Quadro/Tesla/Titan faster on Linux?

I noticed that my FLIP sims in Houdini saw a significant speed increase when using OpenCL on my M4000 under Linux. This seemed strange, and understandably a lot of people didn’t believe me when I said that I was getting 50-100% faster results over CPU on Linux whereas I only saw marginal improvement on Windows, and only with a huge number of particles. Even then, it wasn’t really worth using, and just chocked it up to having paid too much for my GPU (which I probably did, but I have other reasons too). I pretty much summed it up to being scene-specific, yet I kept seeing the same performance on other simulations as well.
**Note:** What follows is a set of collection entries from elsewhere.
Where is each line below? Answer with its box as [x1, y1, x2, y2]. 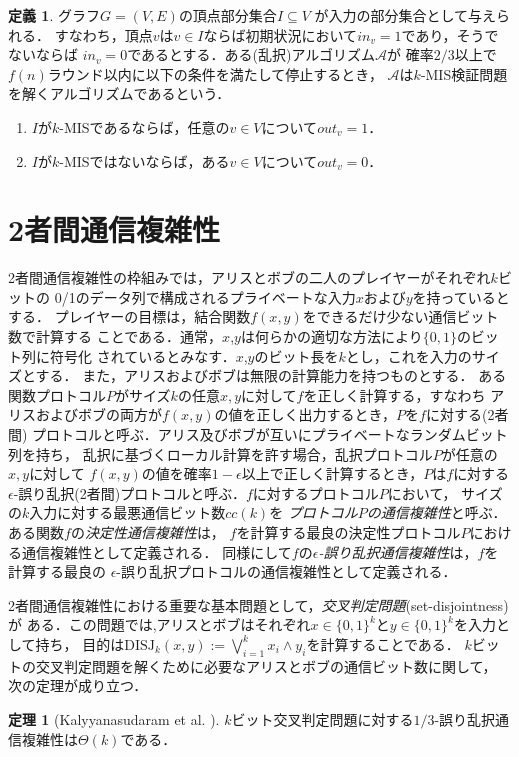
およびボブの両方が [35, 404, 162, 425]
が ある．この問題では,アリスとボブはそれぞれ [8, 614, 311, 635]
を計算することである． [306, 633, 460, 654]
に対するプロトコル [252, 482, 379, 503]
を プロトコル [269, 502, 358, 523]
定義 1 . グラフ [8, 5, 100, 25]
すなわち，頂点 [54, 24, 153, 45]
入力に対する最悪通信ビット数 [29, 502, 226, 523]
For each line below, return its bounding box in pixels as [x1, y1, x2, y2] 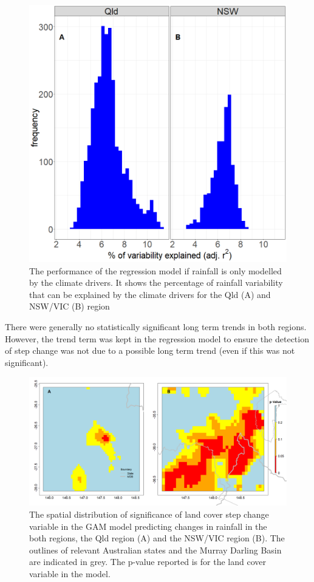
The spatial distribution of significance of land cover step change [29, 507, 269, 520]
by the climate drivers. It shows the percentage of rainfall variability [29, 276, 283, 289]
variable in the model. [29, 567, 111, 580]
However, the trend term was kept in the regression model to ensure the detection [5, 332, 309, 345]
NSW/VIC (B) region [29, 300, 110, 313]
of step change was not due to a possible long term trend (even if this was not [5, 344, 295, 357]
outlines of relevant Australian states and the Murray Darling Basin [29, 543, 282, 556]
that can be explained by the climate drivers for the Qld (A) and [29, 288, 271, 300]
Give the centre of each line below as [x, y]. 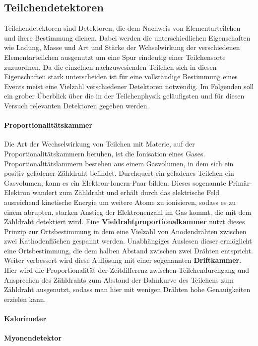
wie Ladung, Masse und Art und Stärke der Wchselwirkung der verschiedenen [122, 47]
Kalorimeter [25, 319]
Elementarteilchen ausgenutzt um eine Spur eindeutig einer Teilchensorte [115, 57]
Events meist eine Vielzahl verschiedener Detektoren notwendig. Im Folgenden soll [129, 86]
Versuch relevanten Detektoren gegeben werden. [77, 105]
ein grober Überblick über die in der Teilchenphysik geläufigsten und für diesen [124, 96]
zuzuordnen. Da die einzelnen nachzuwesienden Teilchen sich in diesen [110, 67]
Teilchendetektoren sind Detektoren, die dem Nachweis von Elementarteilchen [122, 28]
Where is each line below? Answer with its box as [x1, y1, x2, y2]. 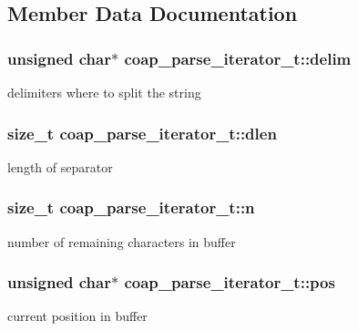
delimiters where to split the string [7, 83, 201, 101]
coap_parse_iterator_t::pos [124, 271, 335, 294]
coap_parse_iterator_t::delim [124, 47, 352, 69]
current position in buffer [7, 306, 148, 326]
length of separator [7, 157, 113, 176]
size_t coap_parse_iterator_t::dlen [7, 121, 277, 144]
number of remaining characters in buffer [7, 232, 236, 251]
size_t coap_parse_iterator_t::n [7, 196, 255, 219]
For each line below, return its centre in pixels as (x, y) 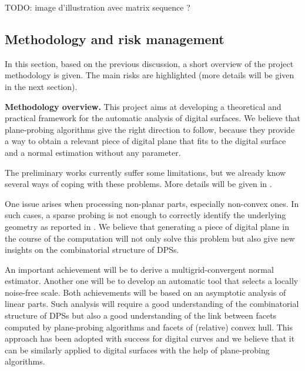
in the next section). (41, 86)
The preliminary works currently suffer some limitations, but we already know (145, 172)
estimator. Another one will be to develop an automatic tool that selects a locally (152, 281)
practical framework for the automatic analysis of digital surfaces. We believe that (152, 118)
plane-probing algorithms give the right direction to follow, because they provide (150, 129)
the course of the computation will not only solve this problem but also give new (150, 238)
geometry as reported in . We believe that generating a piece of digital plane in (147, 226)
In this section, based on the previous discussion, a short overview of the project (149, 63)
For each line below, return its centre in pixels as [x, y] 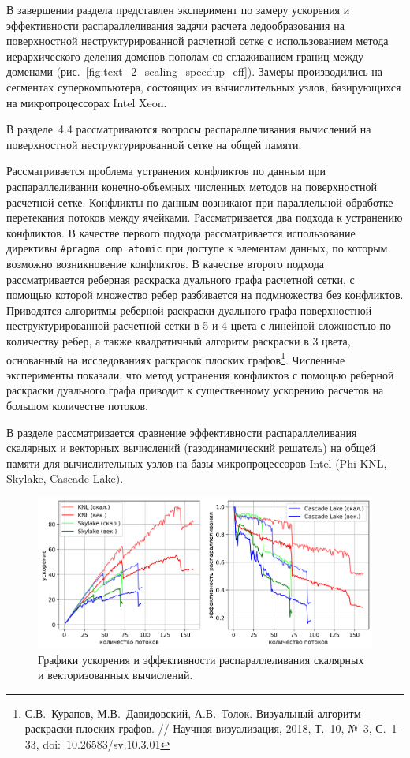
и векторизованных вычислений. [116, 675]
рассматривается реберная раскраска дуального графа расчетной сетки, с [181, 279]
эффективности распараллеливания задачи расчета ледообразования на [175, 25]
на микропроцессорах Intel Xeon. [87, 102]
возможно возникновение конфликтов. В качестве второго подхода [166, 263]
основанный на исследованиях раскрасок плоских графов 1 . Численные [176, 358]
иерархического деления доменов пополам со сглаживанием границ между [185, 56]
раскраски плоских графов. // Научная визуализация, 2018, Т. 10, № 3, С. [205, 728]
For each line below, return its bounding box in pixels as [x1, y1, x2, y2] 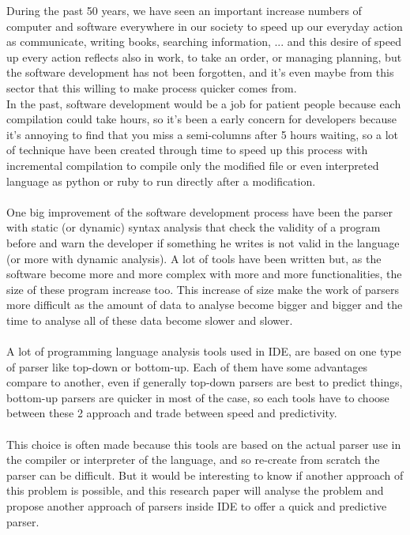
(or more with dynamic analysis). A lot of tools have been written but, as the [6, 250, 382, 266]
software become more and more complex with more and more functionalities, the [6, 266, 402, 282]
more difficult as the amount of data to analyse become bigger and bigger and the [6, 296, 403, 313]
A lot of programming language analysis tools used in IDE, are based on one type [6, 343, 401, 360]
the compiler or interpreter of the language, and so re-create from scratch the [6, 451, 380, 468]
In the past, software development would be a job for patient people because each [6, 95, 401, 111]
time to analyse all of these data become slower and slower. [6, 311, 293, 328]
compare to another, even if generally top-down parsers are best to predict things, [6, 374, 403, 390]
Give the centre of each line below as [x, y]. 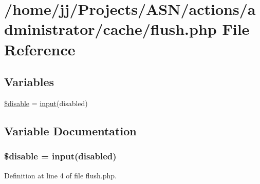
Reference [40, 49]
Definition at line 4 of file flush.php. [60, 175]
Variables [29, 82]
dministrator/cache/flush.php [110, 29]
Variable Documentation [70, 130]
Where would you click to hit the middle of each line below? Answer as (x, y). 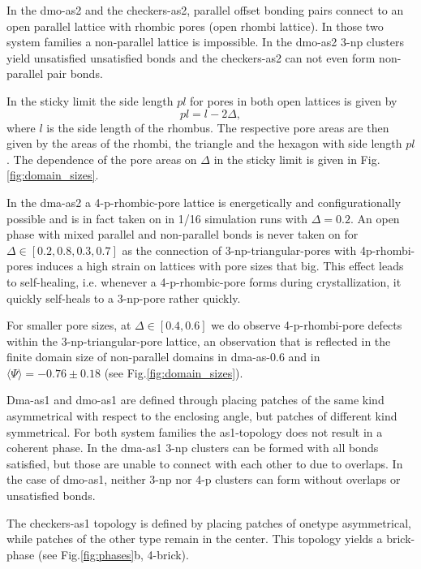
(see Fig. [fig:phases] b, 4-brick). (113, 554)
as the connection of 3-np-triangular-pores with (239, 250)
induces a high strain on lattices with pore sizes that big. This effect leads (220, 266)
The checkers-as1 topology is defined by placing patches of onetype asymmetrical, (209, 522)
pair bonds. (75, 73)
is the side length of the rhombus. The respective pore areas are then (218, 127)
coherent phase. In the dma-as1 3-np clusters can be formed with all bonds (193, 448)
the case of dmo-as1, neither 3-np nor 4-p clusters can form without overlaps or (204, 479)
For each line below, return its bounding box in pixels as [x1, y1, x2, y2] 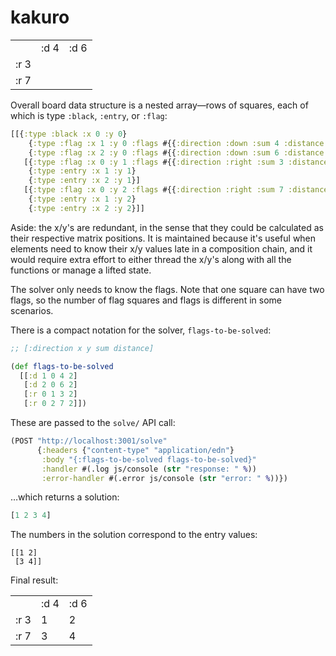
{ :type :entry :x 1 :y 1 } [28, 166, 137, 176]
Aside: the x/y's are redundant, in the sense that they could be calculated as [10, 221, 324, 233]
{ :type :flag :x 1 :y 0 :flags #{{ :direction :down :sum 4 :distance [28, 138, 325, 148]
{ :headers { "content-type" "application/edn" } [36, 445, 235, 455]
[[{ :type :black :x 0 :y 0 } [10, 129, 128, 139]
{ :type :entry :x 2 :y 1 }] [28, 176, 141, 186]
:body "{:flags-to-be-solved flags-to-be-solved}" [41, 454, 257, 465]
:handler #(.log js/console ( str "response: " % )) [41, 464, 257, 474]
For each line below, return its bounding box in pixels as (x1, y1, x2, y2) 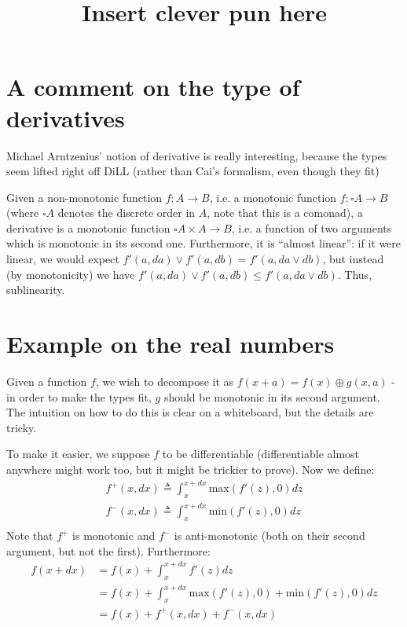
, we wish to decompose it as (95, 372, 234, 389)
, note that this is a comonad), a (207, 204, 363, 221)
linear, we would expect (6, 251, 119, 267)
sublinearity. (6, 281, 65, 298)
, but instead (322, 251, 384, 267)
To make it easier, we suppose (6, 445, 150, 462)
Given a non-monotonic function (6, 189, 163, 205)
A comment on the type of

Disappointingly, the same drastic improvement wasn’t seen using CUDA. Then someone at odforce found this from Redshift that explains the situation:

One important difference between GTX GPUs and Titan/Quadro/Tesla GPUs is TCC driver availability. TCC means “Tesla Compute Cluster”. It is a special driver developed by NVidia for Windows. It bypasses the Windows Display Driver Model (WDDM) and allows the GPU to communicate with the CPU at greater speeds. The drawback of TCC is that, when you enable it, the GPU becomes ‘invisible’ to Windows and 3d apps (such as Maya, Houdini, etc) and becomes exclusive to CUDA applications, like Redshift. Only Quadros, Teslas and Titan GPUs can enable TCC. The GeForce GTX cards cannot use it. As mentioned above, TCC is only useful for Windows. Linux doesn’t need it because the Linux display driver doesn’t suffer from latencies typically associated with WDDM. In other words, the CPU-GPU communication on Linux is, by default, faster than on Windows (with WDDM) across all NVidia GPUs, be it GTX cards or Quadro/Tesla/Titan.

 So I'm interested on people's thoughts here and how it would apply to Blender. Would Rendering OpenCL be a better choice on professional Nvidia cards (i'm thinking not, since if I am reading it right this feature is already used in CUDA)? As Blender continues to implement OpenCL will we see the same kind of disparity between professional and consumer cards?

I should probably download Lux…

Well, other people are also recommended to use Linux for other programs like Houdini:

Anyway in Cycles/CUDA you do not draw hastily conclusions, there have been some problems before in Windows 10. But don’t know about OpenCL.

The issue you’re quoting there is going to affect OpenCL, as well. CPU-GPU communication in Cycles is minimal during rendering (mostly image updates), so driver overhead should have a relatively low impact, especially when rendering from the commandline. Some people have reported speedups under Linux while others couldn’t reproduce it (see the link YAFU posted).

I am seeing some render performance on linux over windows, but not as I am seeing in Houdini FLIP which is pretty significant. For cycles, CPU and GPU perform about the same and both are a bit faster than windows, but neither is significant faster than the other in my case.